Bad UX in financial products isn't just a design problem — it's a revenue problem, a customer service problem, and increasingly, a regulatory

In most industries, poor user experience results in frustration and churn. In financial services, the stakes are significantly higher.
Across my work with An Post Money, AA Ireland, FBD Insurance, and KBC, I've seen the downstream costs of poor UX play out in very specific, measurable ways. Here's what that actually looks like.
Every unnecessary point of friction in a digital financial journey has a call centre cost attached to it. When a customer can't complete an insurance renewal online because the journey is confusing, they call. When they can't figure out how to link their accounts in a banking app, they call. When the password reset flow doesn't work on their phone, they call.
One of the clearest demonstrations of this in my own work was the FBD Insurance project. The redesigned digital journeys — built around how customers actually thought and behaved — contributed to a 165% increase in online revenue and a measurable reduction in call-centre demand. Those two outcomes were directly connected: customers who could self-serve confidently online didn't need to pick up the phone.
In insurance and banking, the worst place to lose a customer is mid-quote or mid-application. They've already invested time and, in many cases, provided personal and financial information. Losing them at that point is a compounded failure — you've paid for the acquisition, you've consumed the customer's goodwill, and you've created a negative impression of the brand.

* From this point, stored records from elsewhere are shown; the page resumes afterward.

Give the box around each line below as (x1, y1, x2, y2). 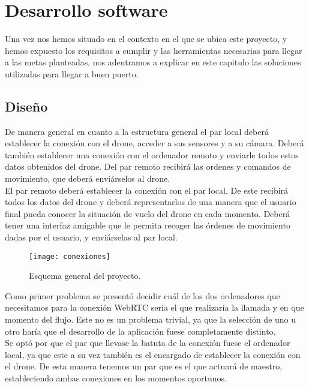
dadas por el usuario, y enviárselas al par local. (5, 231, 178, 243)
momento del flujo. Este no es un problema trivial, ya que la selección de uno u (5, 313, 296, 326)
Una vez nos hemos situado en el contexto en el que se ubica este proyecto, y (5, 32, 287, 45)
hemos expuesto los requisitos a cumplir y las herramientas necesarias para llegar (5, 44, 302, 56)
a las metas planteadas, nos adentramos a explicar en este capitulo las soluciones (5, 56, 301, 68)
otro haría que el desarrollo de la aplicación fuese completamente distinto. (5, 324, 276, 337)
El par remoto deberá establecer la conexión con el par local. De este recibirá (5, 184, 289, 196)
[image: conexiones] (29, 252, 111, 261)
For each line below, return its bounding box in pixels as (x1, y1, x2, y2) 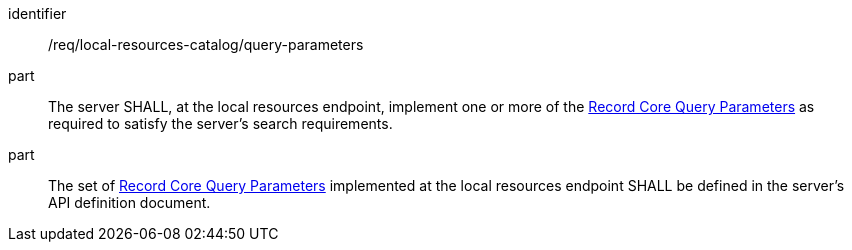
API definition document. (48, 194, 211, 211)
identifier (8, 5, 67, 22)
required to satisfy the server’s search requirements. (48, 115, 393, 132)
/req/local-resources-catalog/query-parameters (48, 36, 364, 53)
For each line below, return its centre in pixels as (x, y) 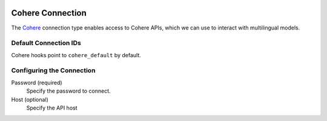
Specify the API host (52, 108)
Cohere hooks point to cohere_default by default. (76, 55)
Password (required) (37, 82)
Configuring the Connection (53, 70)
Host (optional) (30, 99)
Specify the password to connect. (69, 91)
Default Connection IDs (46, 43)
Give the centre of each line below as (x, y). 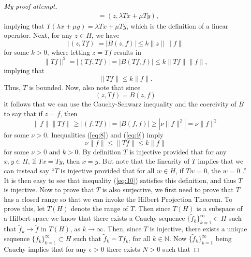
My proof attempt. (31, 6)
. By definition (100, 151)
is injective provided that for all (108, 171)
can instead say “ (29, 171)
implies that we (221, 161)
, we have (105, 35)
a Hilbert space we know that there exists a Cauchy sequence (95, 218)
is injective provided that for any (178, 151)
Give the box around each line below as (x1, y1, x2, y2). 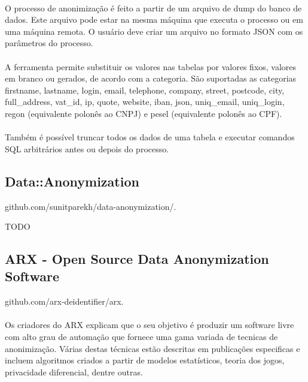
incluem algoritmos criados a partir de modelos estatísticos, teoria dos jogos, (5, 354, 285, 366)
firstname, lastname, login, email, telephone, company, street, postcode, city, (5, 83, 285, 96)
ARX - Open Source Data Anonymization (5, 249, 269, 268)
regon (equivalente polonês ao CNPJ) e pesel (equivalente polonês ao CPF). (5, 107, 282, 119)
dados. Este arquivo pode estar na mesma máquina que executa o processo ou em (5, 13, 303, 26)
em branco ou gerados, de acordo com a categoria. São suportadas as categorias (5, 72, 297, 85)
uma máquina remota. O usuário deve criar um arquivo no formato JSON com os (5, 25, 303, 37)
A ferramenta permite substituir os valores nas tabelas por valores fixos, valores (5, 60, 297, 73)
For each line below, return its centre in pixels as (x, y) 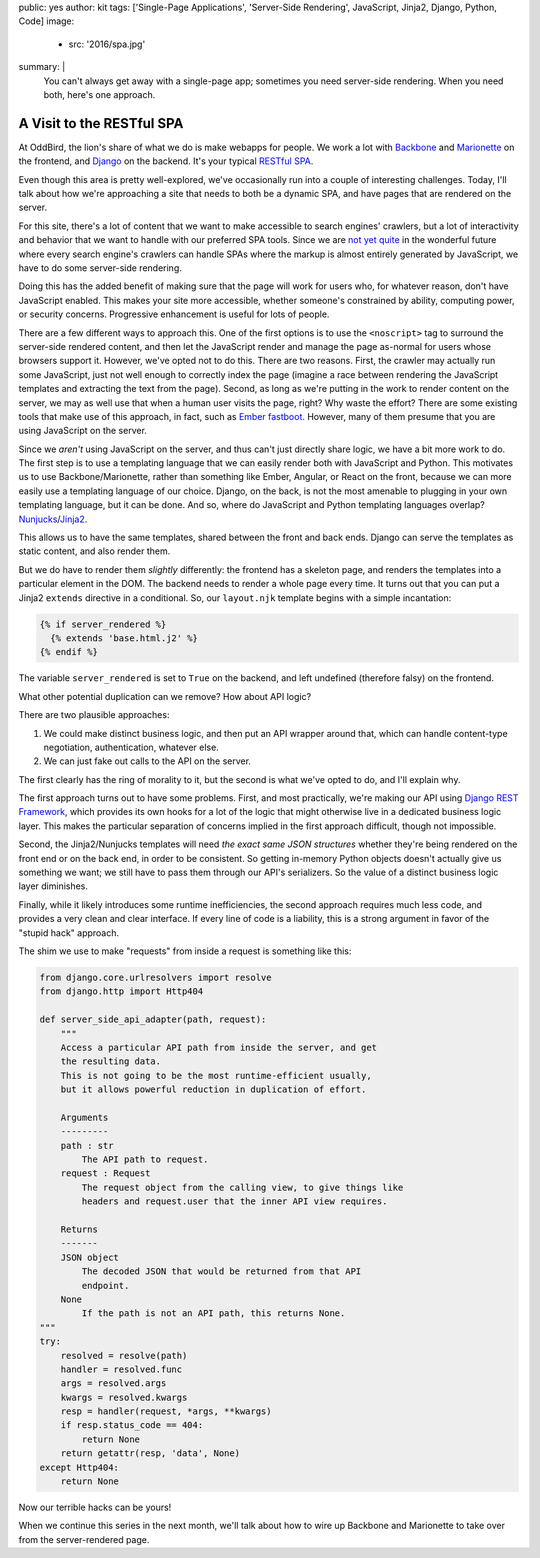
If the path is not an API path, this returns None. (213, 1313)
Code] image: (46, 21)
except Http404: (79, 1467)
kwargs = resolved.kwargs (124, 1397)
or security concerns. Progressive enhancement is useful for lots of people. (174, 314)
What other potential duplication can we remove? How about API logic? (165, 696)
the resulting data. (111, 1061)
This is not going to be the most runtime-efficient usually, (216, 1075)
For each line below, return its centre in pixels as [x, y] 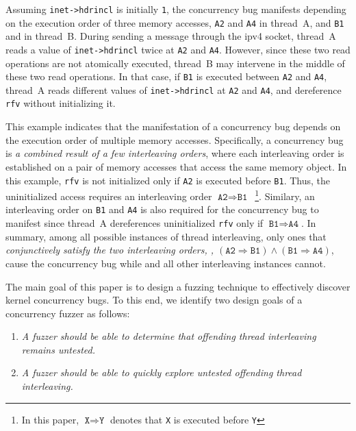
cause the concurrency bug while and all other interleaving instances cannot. [166, 263]
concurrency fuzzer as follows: [68, 313]
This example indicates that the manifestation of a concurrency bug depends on [173, 126]
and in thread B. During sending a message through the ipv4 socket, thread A [171, 36]
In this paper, [50, 419]
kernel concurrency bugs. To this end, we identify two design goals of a [154, 300]
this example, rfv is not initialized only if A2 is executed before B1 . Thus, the [168, 180]
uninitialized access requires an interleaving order [109, 196]
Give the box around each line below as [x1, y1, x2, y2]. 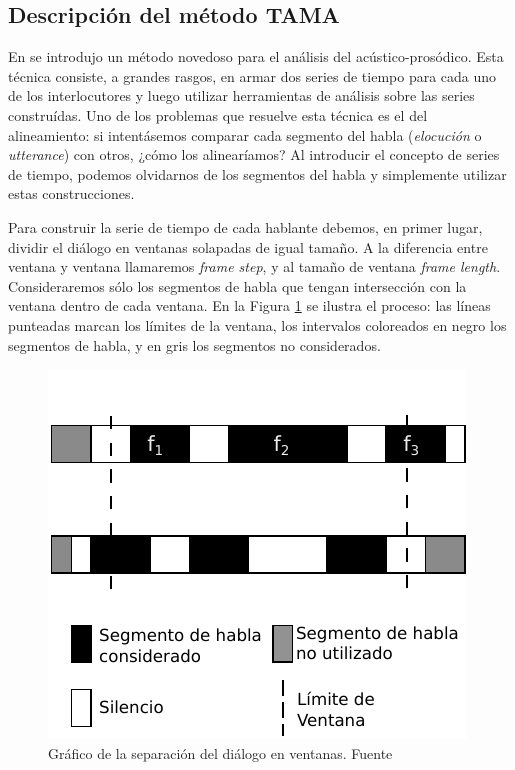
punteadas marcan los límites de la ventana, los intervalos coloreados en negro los [8, 314, 507, 335]
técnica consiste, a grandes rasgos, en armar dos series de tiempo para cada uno [8, 65, 497, 86]
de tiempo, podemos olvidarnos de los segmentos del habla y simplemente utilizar [8, 163, 507, 184]
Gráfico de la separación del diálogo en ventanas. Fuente [48, 742, 393, 763]
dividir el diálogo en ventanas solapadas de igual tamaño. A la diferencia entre [8, 236, 488, 257]
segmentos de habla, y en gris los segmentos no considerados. [8, 334, 381, 355]
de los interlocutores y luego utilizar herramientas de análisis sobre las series [8, 85, 475, 106]
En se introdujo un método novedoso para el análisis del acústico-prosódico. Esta [8, 46, 504, 67]

The AA Ireland MyAA redesign was specifically focused on this problem. The existing membership flow was losing potential members at multiple points in a journey that was simply harder than it needed to be. The redesigned flow — validated with AI saliency testing and real user testing before a line of code was written — delivered a 35% increase in member conversion.
Financial services UX is increasingly a regulatory concern, not just a commercial one. Consumer Duty regulation in the UK and comparable frameworks in Ireland are beginning to hold financial firms accountable for product experiences that are unnecessarily complex, that obscure important information, or that create barriers to switching or cancellation.
This is a significant shift. For years, complexity in financial product UX was, perversely, sometimes a retention strategy. That era is ending.
Good UX in financial services is not a nice-to-have. It is a commercial and regulatory imperative.